Do We Live in an Antigravity Universe?

TL;DR

This paper explores a cosmological model where matter and antimatter repel gravitationally, leading to a universe with distinct properties such as fewer antistars, different expansion rates, and phenomena resembling MOND galaxy rotation curves.

Contribution

It introduces a novel antigravity universe model based on matter-antimatter gravitational repulsion and examines its consistency with cosmological observations.

Findings

Potential compatibility with ΛCDM parameters

Distinct cosmic acceleration and expansion features

Phenomenology including galaxy rotation and voids

Abstract

In arXiv:2401.10954 I showed that, in the context of antigravity (i.e., matter and antimatter repel gravitationally), quark/lepton mass-energy is matter and antiquark/antilepton mass-energy is antimatter while the mass-energy of the intermediate vector bosons (e.g., the photon and $W^+$) also has to be considered matter. One consequence of this is that the antiproton (and, hence, the antineutron) is dominantly composed of matter since some two-thirds of its mass is gluonic. Under this premise I found that the gravitational acceleration of antihydrogen would be $a_{\bar{H}}=(0.33^{+0.23}_{-0.11})g$. This is to be compared to the ALPHA-g result of $a_{\bar{H}}=(0.75\pm 0.13~({\rm stat.+syst.})\pm 0.16~({\rm simulation}))g$. In this article I explore the cosmological implications of this definition of matter and antimatter. This leads to a quite different antigravity universe than previous analyses with, for example, equal amounts of hydrogen and antihydrogen but far fewer antistars than stars. I examine the observations used to extract various parameters of the $\Lambda$CDM model of the universe and show that they are potentially consistent with the characteristics of the antigravity universe.
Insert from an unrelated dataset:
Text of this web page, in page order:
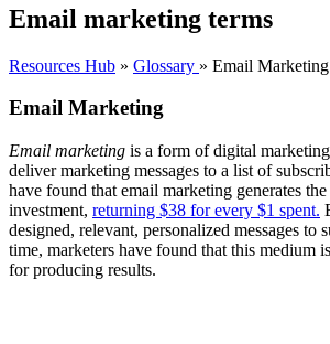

A precise version of antigravity, one which must include General Relativity, is needed to generate a fully consistent, predictive model of the antigravity universe but even without it the antigravity scenario outlined here naturally leads to a rich phenomenology including different acceleration and expansion rates between the early universe and the present, MOND-like galaxy rotation curves, cosmic voids, and more.